>>>>>

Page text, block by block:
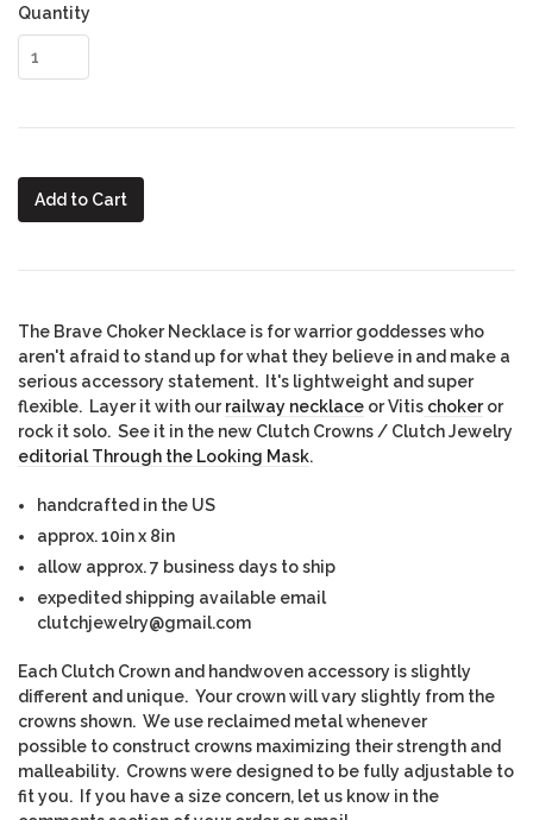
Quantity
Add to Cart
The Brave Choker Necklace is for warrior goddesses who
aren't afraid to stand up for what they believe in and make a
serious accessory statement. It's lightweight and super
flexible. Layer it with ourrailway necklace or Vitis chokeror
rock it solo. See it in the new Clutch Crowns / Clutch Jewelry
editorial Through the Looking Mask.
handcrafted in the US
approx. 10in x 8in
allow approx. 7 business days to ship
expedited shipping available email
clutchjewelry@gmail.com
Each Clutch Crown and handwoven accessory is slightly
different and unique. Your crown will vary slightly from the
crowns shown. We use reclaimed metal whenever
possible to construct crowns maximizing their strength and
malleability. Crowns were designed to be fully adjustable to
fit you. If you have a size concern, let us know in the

<<<<<

What to produce - Since pictures are not part of the copy, set down only the remaining data exactly.

Finished task -
Page text, block by block:
Quantity
Add to Cart
The Brave Choker Necklace is for warrior goddesses who
aren't afraid to stand up for what they believe in and make a
serious accessory statement. It's lightweight and super
flexible. Layer it with ourrailway necklace or Vitis chokeror
rock it solo. See it in the new Clutch Crowns / Clutch Jewelry
editorial Through the Looking Mask.
handcrafted in the US
approx. 10in x 8in
allow approx. 7 business days to ship
expedited shipping available email
clutchjewelry@gmail.com
Each Clutch Crown and handwoven accessory is slightly
different and unique. Your crown will vary slightly from the
crowns shown. We use reclaimed metal whenever
possible to construct crowns maximizing their strength and
malleability. Crowns were designed to be fully adjustable to
fit you. If you have a size concern, let us know in the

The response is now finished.